Author's Note: Ah, I haven't written a Sasori and Deidara fanfic in about a year :) So this felt good. Decided to keep Deidara more in character (meaning he isn't hyper, giddy, and innocent and dumb as hell) in this oneshot. Hope you all enjoy.

Disclaimer: I do NOT own Naruto.

It was one of those days. More specifically, it was the kind of day that made you want to crawl under a rock in hopes that no one would be able to find you. I always hated it when Deidara came to visit.

Lately, he's been like a parasite – skittering around the room, straightening my pencils and stacks of paper, aligning my water bottles along the desk and rubbing out the creases in my thin blanket. He has no idea how much it annoys me. Every time he comes to visit, a new silence never fails to fall around us like dead weight. The unspoken words between us have already started to fester from being neglected for so long. I tangle my fingers in my sheets as I watch Deidara draw back the curtains and open the windows. The tension and anxiety is rolling off of his body in massive waves. It's drowning us. He needs to stop. Tiredly, I sigh and throw my legs over the side of the bed ignoring the pain that shoots through my sore muscles and bruised skin. I hate this. The pain. I need to become a puppet again. A cool breeze from outside causes me to just barely shudder but Deidara, somehow, sees it.

"Cold?" He asks and the sound of his deep voice traveling to my ear hits me like a ton of bricks. I wasn't expecting him to say anything today either.

"Leave them open." I tell him and frown at how scratchy my voice sounds before reaching over to grab some bottled water off the nightstand. "The breeze feels nice."

Deidara's looking right at me now and for once he isn't moving. He isn't wiping down stuff, realigning empty water bottles, pushing in my abandoned chair or anything like that. For once, he's still.

"Whatever, if you get sick don't say I didn't ask, hm. All I'll do is laugh, hm."

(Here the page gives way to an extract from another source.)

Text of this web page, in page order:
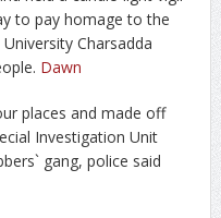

I want to retort but I honestly don't have the energy to put up with Deidara's mouth today or even tomorrow for that matter. I stiffen when Deidara pads over and I feel his calloused fingers lightly drum on my left knee for a few seconds before pulling away and for the first time in two days he's actually looking at me. Not staring at me but looking at me. His sky blue eyes are wide and intense. His jaw is tight and his blonde eyebrows are drawn deep together in thought.

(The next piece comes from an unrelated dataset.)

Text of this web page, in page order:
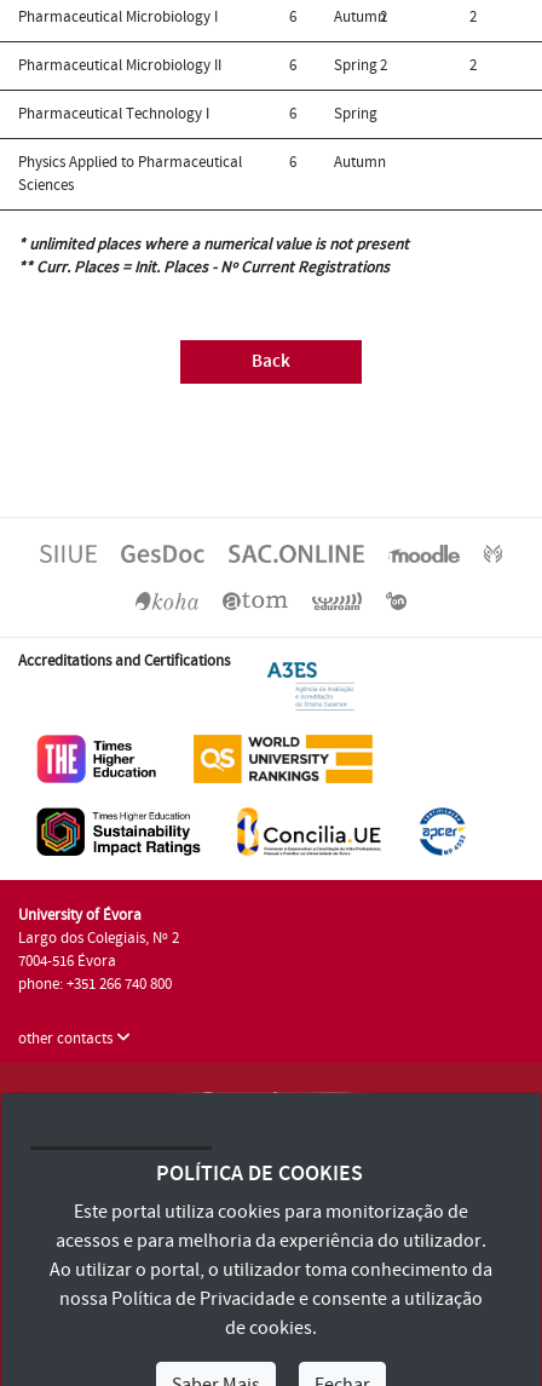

"When you recover … we need to start training together again, hm." He says suddenly and pushes those long blonde locks back behind his shoulders. "Are you feeling better Sasori-danna, hm?"

"Brat, do I look better to you?" I snap at him, angry and irritated. "And what are you trying to say? Whatever it is just spit it out." I snarl and glare as I cross my arms expectantly. Deidara always found a way to piss me off. Who did he think he was belittling me? "Are you trying to say that I'm weak, brat? And get the hell away." I push him as hard as I can in my weakened state but he doesn't budge. It's then that I'm reminded of the amount of strength hidden under those delicate features. His biceps coil just beneath taught skin and the muscles in his chest are hard, tight and defined under the palms of my hands from years of heavy training.

We're both strong but in different ways. I've hardly ever had to use taijutsu because my puppets –and my puppet body– were always enough. At least they used to be. Feeling insecure, I take a quick glance at my thin legs and slender arms and almost immediately I begin to feel disgusted with myself. I hate this body. Suddenly, I start wishing I had incorporated more taijutsu and strength training in my sessions with Deidara when I first became human again. The sound of Deidara snickering instantly snaps me out of my thoughts and before I can form an insult, he's wrapping his arms around me. His shoulders are trembling but I've been around Deidara long enough to know that he isn't crying. That just isn't something he does and if he has, I haven't seen it. I resist the instinctive urge to pull away and let my head rest on his shoulder. We don't do this often.

"I'm fine, Deidara."

"Don't risk your life for me ever again, hm."

I don't say okay. In fact, I don't say anything because we both know that –even if we do love each other– I wouldn't ever follow orders from him.